● Aim of the exercise
Could you set down the records below exactly as they are, with no pictures?

● Listed entries
========================
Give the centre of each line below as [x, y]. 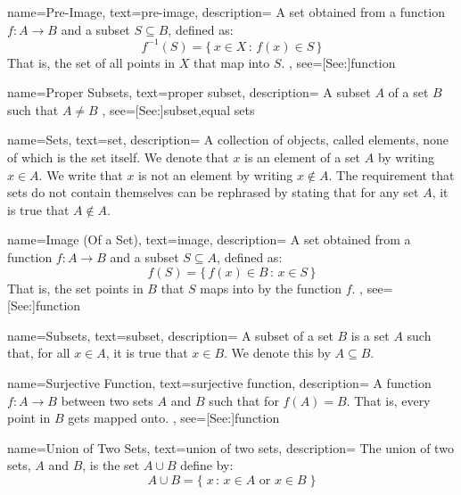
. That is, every [388, 400]
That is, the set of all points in [91, 62]
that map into [231, 62]
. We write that [81, 174]
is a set [370, 335]
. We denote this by [277, 353]
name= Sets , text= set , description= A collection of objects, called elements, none [228, 140]
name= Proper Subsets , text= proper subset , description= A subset [189, 92]
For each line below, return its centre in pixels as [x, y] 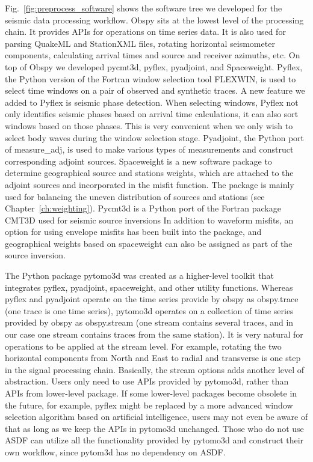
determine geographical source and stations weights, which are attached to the [149, 173]
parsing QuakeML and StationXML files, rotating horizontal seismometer [140, 43]
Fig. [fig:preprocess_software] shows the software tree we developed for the [144, 8]
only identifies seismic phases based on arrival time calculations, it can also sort [152, 114]
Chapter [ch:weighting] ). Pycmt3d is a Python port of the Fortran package [143, 208]
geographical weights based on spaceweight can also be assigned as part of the [149, 243]
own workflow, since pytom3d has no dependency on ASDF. [115, 451]
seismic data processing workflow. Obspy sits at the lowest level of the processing [154, 20]
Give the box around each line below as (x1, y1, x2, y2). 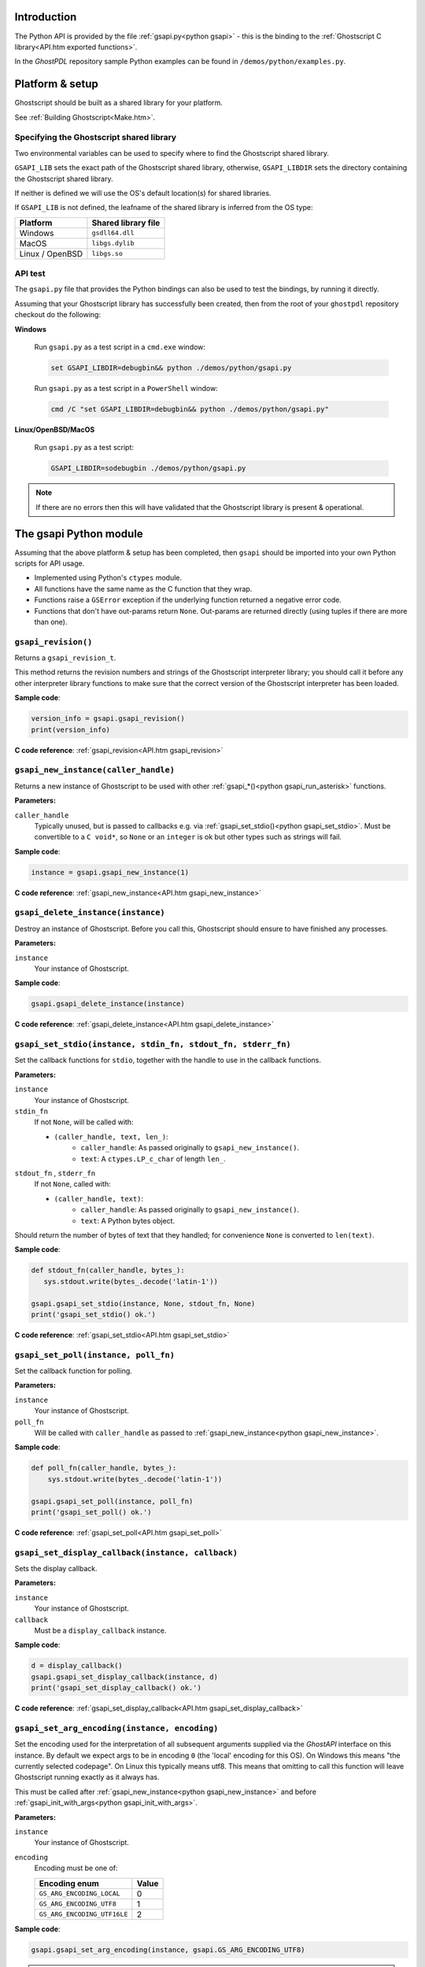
========================
● Task result
Give the centre of each line below as [x, y]. 
. That is, every [388, 400]
That is, the set of all points in [91, 62]
that map into [231, 62]
. We write that [81, 174]
is a set [370, 335]
. We denote this by [277, 353]
name= Sets , text= set , description= A collection of objects, called elements, none [228, 140]
name= Proper Subsets , text= proper subset , description= A subset [189, 92]
For each line below, return its centre in pixels as [x, y] 
determine geographical source and stations weights, which are attached to the [149, 173]
parsing QuakeML and StationXML files, rotating horizontal seismometer [140, 43]
Fig. [fig:preprocess_software] shows the software tree we developed for the [144, 8]
only identifies seismic phases based on arrival time calculations, it can also sort [152, 114]
Chapter [ch:weighting] ). Pycmt3d is a Python port of the Fortran package [143, 208]
geographical weights based on spaceweight can also be assigned as part of the [149, 243]
own workflow, since pytom3d has no dependency on ASDF. [115, 451]
seismic data processing workflow. Obspy sits at the lowest level of the processing [154, 20]
Give the box around each line below as (x1, y1, x2, y2). 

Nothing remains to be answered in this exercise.